Example GC2 (figure 3.2.2) shows snapshots just at the end of the two phases.

There are various ways to realise the mark and sweep algorithm [58]. Effectively, they are all identical in function and differ only in the marking schemes.

\(^\dagger\) Example: The list formed by cells 02 and 08 in figure 3.2.1.
used. In large systems which support virtual memory, two more phases are included - Relocation and Update. These phases help to maintain cell locality thus increasing the hit ratio, which in turn reduces the rate of fragmentation and thrashing. Generally, the overall collection time (G) is assumed to be $\alpha N + \beta M$, where $N$ is the number of useful cells, $M$ is the total number of cells, and $\alpha$ and $\beta$ are constants. $\alpha$ is dependent on the time required to mark a cell and subsequently unmark it in the sweep phase and $\beta$ is dependent on the time to put an inaccessible cell into the FREE_LIST. In practice, $\alpha$ is much bigger than $\beta$, thus $G = \alpha N$ is a close approximation. This implies that as the number of useful cells increases, the systems' performance will be degraded by the frequent and time-consuming GC process. Moreover, another problem of memory utilisation results from the large amount of memory which has to be reserved for stacking during the course of list traversal. In the worst case the stack may amount to $M$ words.

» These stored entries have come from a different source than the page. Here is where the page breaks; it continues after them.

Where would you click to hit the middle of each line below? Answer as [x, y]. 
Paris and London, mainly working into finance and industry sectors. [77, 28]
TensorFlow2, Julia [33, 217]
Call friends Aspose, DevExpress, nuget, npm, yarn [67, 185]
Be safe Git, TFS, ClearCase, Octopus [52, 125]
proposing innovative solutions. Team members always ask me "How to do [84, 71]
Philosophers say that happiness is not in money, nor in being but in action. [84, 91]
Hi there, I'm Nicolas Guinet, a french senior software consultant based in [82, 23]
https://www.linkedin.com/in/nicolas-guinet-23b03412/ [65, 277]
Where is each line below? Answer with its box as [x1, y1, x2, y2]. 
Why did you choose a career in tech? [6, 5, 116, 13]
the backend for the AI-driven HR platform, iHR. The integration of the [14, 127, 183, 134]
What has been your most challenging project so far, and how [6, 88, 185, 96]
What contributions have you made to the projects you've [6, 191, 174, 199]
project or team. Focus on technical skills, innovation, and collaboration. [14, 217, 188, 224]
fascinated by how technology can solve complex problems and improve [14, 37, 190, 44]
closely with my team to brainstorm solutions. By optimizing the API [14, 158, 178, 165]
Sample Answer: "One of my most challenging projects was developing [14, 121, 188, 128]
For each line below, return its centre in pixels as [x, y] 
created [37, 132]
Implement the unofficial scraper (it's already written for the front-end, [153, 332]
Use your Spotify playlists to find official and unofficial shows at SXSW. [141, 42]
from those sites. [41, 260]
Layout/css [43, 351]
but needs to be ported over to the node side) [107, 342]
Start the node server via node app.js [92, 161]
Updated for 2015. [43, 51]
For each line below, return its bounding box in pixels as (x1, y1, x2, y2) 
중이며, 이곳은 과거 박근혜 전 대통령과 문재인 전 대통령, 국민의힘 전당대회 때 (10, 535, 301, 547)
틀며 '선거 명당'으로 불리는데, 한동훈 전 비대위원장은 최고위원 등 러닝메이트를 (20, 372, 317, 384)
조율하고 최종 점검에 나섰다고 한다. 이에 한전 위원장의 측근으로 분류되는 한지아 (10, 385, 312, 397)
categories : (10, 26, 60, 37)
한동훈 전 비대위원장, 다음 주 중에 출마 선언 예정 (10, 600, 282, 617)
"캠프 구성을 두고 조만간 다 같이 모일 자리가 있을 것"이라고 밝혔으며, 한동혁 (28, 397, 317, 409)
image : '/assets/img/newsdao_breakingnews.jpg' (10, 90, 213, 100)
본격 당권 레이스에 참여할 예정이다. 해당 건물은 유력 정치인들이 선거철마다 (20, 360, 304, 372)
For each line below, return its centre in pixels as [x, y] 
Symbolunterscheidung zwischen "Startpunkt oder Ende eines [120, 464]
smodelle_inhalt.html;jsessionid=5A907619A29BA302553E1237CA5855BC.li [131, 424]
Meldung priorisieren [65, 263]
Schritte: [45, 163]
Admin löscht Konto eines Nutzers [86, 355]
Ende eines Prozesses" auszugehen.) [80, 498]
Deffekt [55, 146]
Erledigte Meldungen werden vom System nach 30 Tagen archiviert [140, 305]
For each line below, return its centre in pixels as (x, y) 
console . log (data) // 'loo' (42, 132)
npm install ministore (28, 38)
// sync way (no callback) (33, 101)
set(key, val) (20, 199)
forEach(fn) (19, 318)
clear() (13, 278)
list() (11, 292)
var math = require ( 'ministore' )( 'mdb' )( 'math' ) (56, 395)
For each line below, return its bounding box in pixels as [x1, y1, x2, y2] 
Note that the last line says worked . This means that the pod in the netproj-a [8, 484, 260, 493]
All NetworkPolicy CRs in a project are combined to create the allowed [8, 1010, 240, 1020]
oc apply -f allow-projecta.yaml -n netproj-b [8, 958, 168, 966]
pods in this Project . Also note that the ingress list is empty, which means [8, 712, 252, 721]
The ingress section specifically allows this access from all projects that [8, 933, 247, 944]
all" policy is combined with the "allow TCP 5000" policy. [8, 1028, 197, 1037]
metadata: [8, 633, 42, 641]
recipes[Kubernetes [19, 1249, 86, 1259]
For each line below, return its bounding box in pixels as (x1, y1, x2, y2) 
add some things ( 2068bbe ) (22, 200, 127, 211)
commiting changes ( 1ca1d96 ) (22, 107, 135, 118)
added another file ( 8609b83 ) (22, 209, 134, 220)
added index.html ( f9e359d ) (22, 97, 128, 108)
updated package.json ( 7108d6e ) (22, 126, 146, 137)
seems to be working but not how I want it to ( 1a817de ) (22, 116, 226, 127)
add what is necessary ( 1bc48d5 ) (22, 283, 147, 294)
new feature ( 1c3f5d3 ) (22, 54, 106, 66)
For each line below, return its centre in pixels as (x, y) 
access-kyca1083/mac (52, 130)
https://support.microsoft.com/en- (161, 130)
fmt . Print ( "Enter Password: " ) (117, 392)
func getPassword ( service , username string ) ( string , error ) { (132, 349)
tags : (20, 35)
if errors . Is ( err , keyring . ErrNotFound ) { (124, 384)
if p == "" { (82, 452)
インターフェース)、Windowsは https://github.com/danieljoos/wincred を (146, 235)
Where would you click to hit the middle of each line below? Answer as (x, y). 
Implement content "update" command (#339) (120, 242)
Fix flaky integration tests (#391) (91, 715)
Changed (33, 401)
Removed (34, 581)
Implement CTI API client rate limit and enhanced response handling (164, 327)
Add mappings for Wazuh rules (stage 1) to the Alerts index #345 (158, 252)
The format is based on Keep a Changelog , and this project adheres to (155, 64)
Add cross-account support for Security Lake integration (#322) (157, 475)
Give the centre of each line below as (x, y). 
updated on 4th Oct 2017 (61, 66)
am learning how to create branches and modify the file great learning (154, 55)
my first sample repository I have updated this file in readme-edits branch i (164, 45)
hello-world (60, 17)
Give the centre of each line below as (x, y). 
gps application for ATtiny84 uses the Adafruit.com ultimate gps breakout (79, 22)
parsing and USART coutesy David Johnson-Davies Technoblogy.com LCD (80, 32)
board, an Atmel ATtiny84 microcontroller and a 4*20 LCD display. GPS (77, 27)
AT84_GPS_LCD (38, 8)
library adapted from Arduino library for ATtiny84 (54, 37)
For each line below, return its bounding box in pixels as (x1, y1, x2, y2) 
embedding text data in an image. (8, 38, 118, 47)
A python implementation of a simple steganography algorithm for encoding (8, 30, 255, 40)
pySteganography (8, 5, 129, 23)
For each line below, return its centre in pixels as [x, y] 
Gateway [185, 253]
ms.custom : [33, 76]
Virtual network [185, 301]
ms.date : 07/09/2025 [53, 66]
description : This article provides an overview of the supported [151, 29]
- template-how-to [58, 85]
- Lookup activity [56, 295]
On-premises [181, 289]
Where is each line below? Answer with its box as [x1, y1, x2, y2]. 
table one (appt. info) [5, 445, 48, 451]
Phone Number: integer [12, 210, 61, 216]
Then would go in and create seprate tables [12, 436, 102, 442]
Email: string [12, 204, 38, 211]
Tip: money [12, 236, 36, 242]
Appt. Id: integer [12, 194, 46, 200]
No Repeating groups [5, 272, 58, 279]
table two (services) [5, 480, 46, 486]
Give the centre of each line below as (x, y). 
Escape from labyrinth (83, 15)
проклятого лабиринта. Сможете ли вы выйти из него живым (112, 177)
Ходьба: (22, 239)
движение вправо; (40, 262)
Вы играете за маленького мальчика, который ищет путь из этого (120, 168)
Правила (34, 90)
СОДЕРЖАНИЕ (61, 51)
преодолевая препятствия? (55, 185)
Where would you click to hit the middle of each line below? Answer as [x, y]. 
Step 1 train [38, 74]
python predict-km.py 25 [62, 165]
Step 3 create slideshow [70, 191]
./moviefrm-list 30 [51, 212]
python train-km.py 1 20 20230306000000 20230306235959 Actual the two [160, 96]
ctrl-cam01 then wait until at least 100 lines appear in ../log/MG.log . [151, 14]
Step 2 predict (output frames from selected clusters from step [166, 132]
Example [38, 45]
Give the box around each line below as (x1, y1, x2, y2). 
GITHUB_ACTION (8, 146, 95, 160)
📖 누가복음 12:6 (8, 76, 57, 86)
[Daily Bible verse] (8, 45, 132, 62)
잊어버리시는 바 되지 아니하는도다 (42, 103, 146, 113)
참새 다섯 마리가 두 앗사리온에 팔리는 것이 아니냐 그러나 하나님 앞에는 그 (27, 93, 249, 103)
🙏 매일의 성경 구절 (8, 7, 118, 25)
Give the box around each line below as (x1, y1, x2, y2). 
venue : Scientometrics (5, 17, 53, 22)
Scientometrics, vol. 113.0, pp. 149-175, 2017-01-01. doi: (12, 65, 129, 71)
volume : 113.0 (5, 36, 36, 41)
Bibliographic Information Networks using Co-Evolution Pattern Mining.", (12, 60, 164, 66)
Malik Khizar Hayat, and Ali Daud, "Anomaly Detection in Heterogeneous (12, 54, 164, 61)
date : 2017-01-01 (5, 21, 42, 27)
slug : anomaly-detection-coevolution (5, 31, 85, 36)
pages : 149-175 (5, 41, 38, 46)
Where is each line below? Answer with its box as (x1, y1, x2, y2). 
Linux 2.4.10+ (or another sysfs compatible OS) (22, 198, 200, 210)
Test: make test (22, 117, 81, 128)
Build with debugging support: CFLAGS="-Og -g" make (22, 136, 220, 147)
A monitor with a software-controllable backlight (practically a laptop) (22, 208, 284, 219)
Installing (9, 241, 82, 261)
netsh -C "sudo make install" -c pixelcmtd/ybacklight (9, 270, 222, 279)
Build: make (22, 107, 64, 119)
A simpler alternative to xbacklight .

The simplest form of mark and sweep collector is the one proposed by Winston [59]. This algorithm traces the complete list structure by first marking the tail branches until it comes to a halt by an atom or a marked node; then it resumes tracing the heads from where it originally branched off. The system stack is extensively used for storing return addresses and each node is visited twice: once before marking the tail and once before marking the head. The major drawback of this type of collector is that it uses extra storage for stacking return addresses. In the extreme case, if a list space of $N$ list cells has to be completely marked, the size of the stack required would be that of the list space itself (i.e. $N$). Provision of such a huge additional amount of memory can greatly reduce the effectiveness of garbage collection.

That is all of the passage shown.